**Aim of the task:** Read the lines below, and copy any that contain the string "printing".

**The data:**
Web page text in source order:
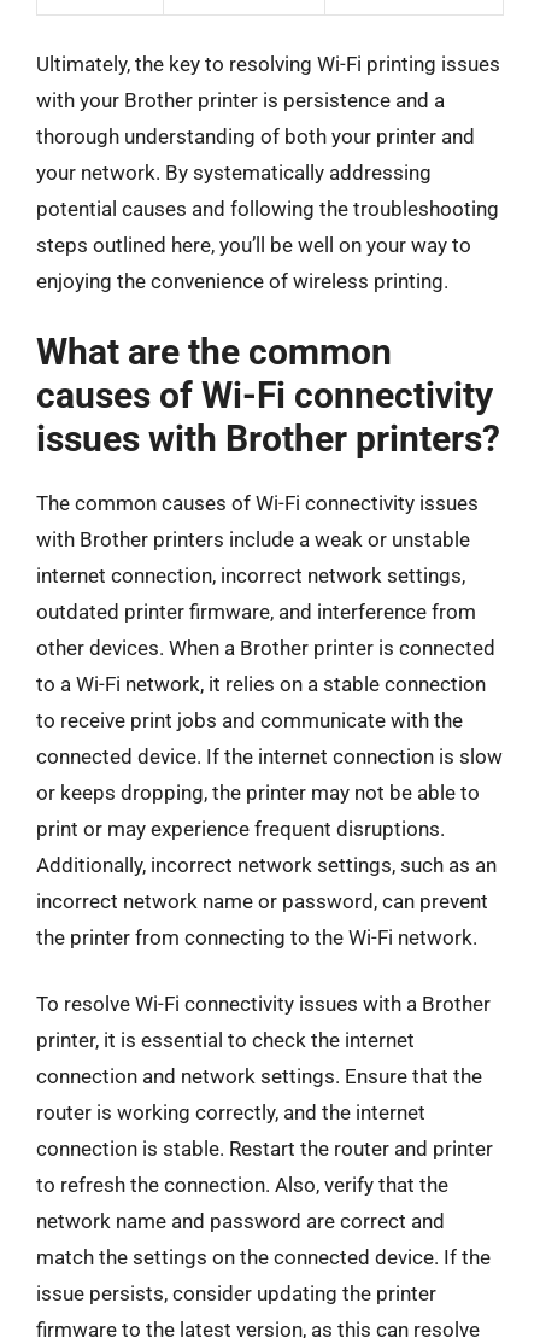
Ultimately, the key to resolving Wi-Fi printing issues
with your Brother printer is persistence and a
thorough understanding of both your printer and
your network. By systematically addressing
potential causes and following the troubleshooting
steps outlined here, you’ll be well on your way to
enjoying the convenience of wireless printing.
What are the common
causes of Wi-Fi connectivity
issues with Brother printers?
The common causes of Wi-Fi connectivity issues
with Brother printers include a weak or unstable
internet connection, incorrect network settings,
outdated printer firmware, and interference from
other devices. When a Brother printer is connected
to a Wi-Fi network, it relies on a stable connection
to receive print jobs and communicate with the
connected device. If the internet connection is slow
or keeps dropping, the printer may not be able to
print or may experience frequent disruptions.
Additionally, incorrect network settings, such as an
incorrect network name or password, can prevent
the printer from connecting to the Wi-Fi network.
To resolve Wi-Fi connectivity issues with a Brother
printer, it is essential to check the internet
connection and network settings. Ensure that the
router is working correctly, and the internet
connection is stable. Restart the router and printer
to refresh the connection. Also, verify that the
network name and password are correct and
match the settings on the connected device. If the
issue persists, consider updating the printer
firmware to the latest version, as this can resolve
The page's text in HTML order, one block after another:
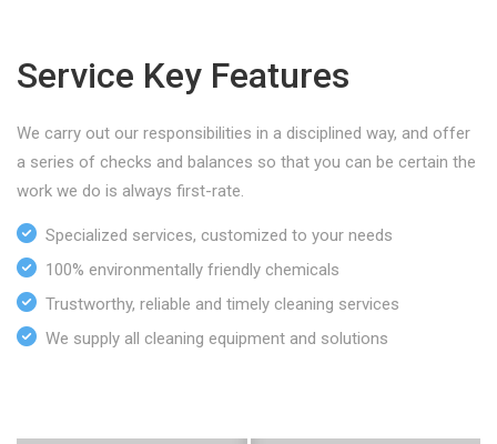
Service Key Features
We carry out our responsibilities in a disciplined way, and offer
a series of checks and balances so that you can be certain the
work we do is always first-rate.
Specialized services, customized to your needs
100% environmentally friendly chemicals
Trustworthy, reliable and timely cleaning services
We supply all cleaning equipment and solutions
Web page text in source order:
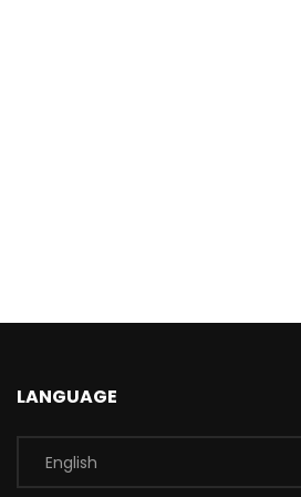
LANGUAGE

**Written response:**
Ultimately, the key to resolving Wi-Fi printing issues
enjoying the convenience of wireless printing.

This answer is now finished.